> **The input**:
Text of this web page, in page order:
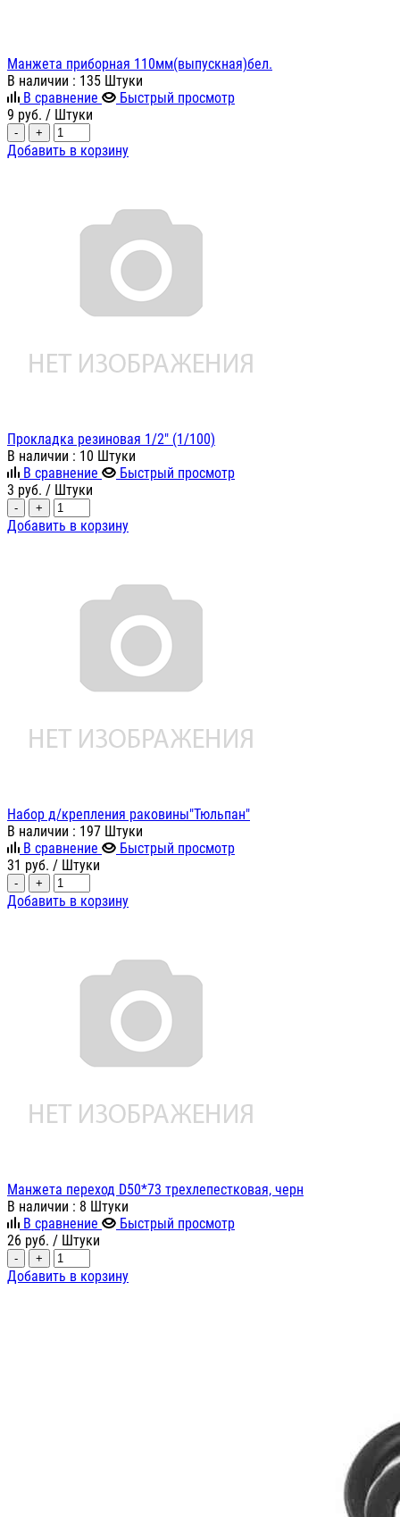
Манжета приборная 110мм(выпускная)бел.
В наличии : 135 Штуки
В сравнение
Быстрый просмотр
9 руб. / Штуки
- +
Добавить в корзину
Прокладка резиновая 1/2" (1/100)
В наличии : 10 Штуки
В сравнение
Быстрый просмотр
3 руб. / Штуки
- +
Добавить в корзину
Набор д/крепления раковины"Тюльпан"
В наличии : 197 Штуки
В сравнение
Быстрый просмотр
31 руб. / Штуки
- +
Добавить в корзину
Манжета переход D50*73 трехлепестковая, черн
В наличии : 8 Штуки
В сравнение
Быстрый просмотр
26 руб. / Штуки
- +
Добавить в корзину
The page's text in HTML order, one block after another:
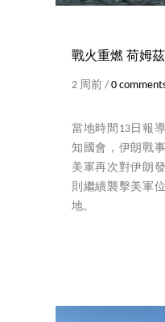
戰火重燃 荷姆
2 周前 / 0
當地時間13日報
知國會，伊朗戰
美軍再次對伊朗
則繼續襲擊美軍
地。
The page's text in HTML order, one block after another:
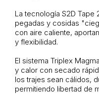
La tecnología S2D
pegadas y cosidas
con aire caliente,
y flexibilidad.
El sistema Triplex
y calor con secado
los trajes sean cálidos,
permitiendo libertad de
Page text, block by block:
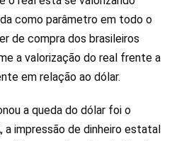
como parâmetro em todo o
de compra dos brasileiros
a valorização do real frente a
em relação ao dólar.
a queda do dólar foi o
a impressão de dinheiro estatal
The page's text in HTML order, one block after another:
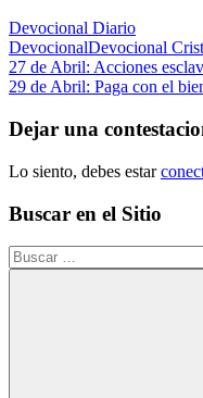
Devocional Diario
DevocionalDevocional
Navegación
de
entradas
Entrada
anterior:
27 de Abril: Acciones
Siguiente
29 de Abril: Paga con el
Dejar una
Lo siento, debes estar
Buscar en el Sitio
Buscar:
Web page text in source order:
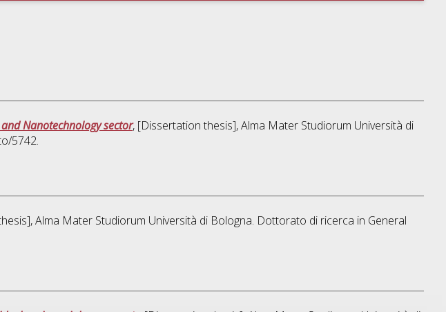
Nanotechnology sector, [Dissertation thesis], Alma Mater Studiorum Università di
5742.
Alma Mater Studiorum Università di Bologna. Dottorato di ricerca in General
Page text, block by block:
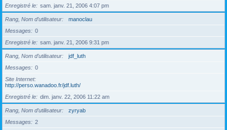
Enregistré le
sam. janv. 21, 2006 4:07 pm
Rang, Nom d’utilisateur
manoclau
Messages
0
Enregistré le
sam. janv. 21, 2006 9:31 pm
Rang, Nom d’utilisateur
jdf_luth
Messages
0
Site Internet
http://perso.wanadoo.fr/jdf.luth/
Enregistré le
dim. janv. 22, 2006 11:22 am
Rang, Nom d’utilisateur
zyryab
Messages
2
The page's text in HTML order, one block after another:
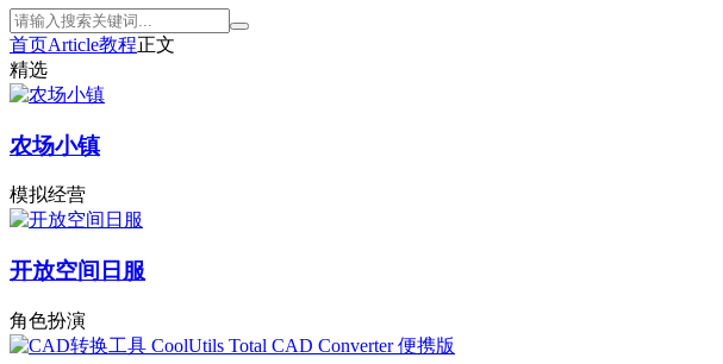
首页Article教程正文
精选
农场小镇
模拟经营
开放空间日服
角色扮演
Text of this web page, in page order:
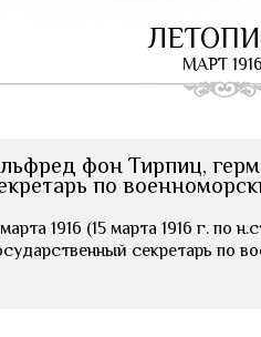
МАРТ 1916
фон Тирпиц,
по
1916 (15 марта 1916 г. по
секретарь по
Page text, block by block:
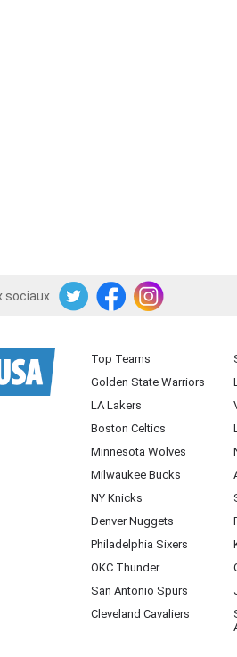
sociauxFacebookInstagram
Top Teams
Golden State Warriors
LA Lakers
Boston Celtics
Minnesota Wolves
Milwaukee Bucks
NY Knicks
Denver Nuggets
Philadelphia Sixers
OKC Thunder
San Antonio Spurs
Cleveland Cavaliers
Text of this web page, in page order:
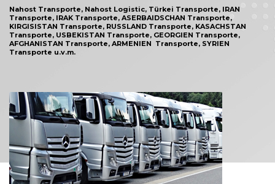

> **Requirement**:
For this exercise, return the data above exactly and leave every picture out.

> **Solution to the problem**:
Text of this web page, in page order:
Манжета приборная 110мм(выпускная)бел.
В наличии : 135 Штуки
В сравнение
Быстрый просмотр
9 руб. / Штуки
- +
Добавить в корзину
Прокладка резиновая 1/2" (1/100)
В наличии : 10 Штуки
В сравнение
Быстрый просмотр
3 руб. / Штуки
- +
Добавить в корзину
Набор д/крепления раковины"Тюльпан"
В наличии : 197 Штуки
В сравнение
Быстрый просмотр
31 руб. / Штуки
- +
Добавить в корзину
Манжета переход D50*73 трехлепестковая, черн
В наличии : 8 Штуки
В сравнение
Быстрый просмотр
26 руб. / Штуки
- +
Добавить в корзину
The page's text in HTML order, one block after another:
戰火重燃 荷姆
2 周前 / 0
當地時間13日報
知國會，伊朗戰
美軍再次對伊朗
則繼續襲擊美軍
地。
The page's text in HTML order, one block after another:
La tecnología S2D
pegadas y cosidas
con aire caliente,
y flexibilidad.
El sistema Triplex
y calor con secado
los trajes sean cálidos,
permitiendo libertad de
Page text, block by block:
como parâmetro em todo o
de compra dos brasileiros
a valorização do real frente a
em relação ao dólar.
a queda do dólar foi o
a impressão de dinheiro estatal
The page's text in HTML order, one block after another:
Devocional Diario
DevocionalDevocional
Navegación
de
entradas
Entrada
anterior:
27 de Abril: Acciones
Siguiente
29 de Abril: Paga con el
Dejar una
Lo siento, debes estar
Buscar en el Sitio
Buscar:
Web page text in source order:
Nanotechnology sector, [Dissertation thesis], Alma Mater Studiorum Università di
5742.
Alma Mater Studiorum Università di Bologna. Dottorato di ricerca in General
Page text, block by block:
Enregistré le
sam. janv. 21, 2006 4:07 pm
Rang, Nom d’utilisateur
manoclau
Messages
0
Enregistré le
sam. janv. 21, 2006 9:31 pm
Rang, Nom d’utilisateur
jdf_luth
Messages
0
Site Internet
http://perso.wanadoo.fr/jdf.luth/
Enregistré le
dim. janv. 22, 2006 11:22 am
Rang, Nom d’utilisateur
zyryab
Messages
2
The page's text in HTML order, one block after another:
首页Article教程正文
精选
农场小镇
模拟经营
开放空间日服
角色扮演
Text of this web page, in page order:
МАРТ 1916
фон Тирпиц,
по
1916 (15 марта 1916 г. по
секретарь по
Page text, block by block:
sociauxFacebookInstagram
Top Teams
Golden State Warriors
LA Lakers
Boston Celtics
Minnesota Wolves
Milwaukee Bucks
NY Knicks
Denver Nuggets
Philadelphia Sixers
OKC Thunder
San Antonio Spurs
Cleveland Cavaliers
Text of this web page, in page order:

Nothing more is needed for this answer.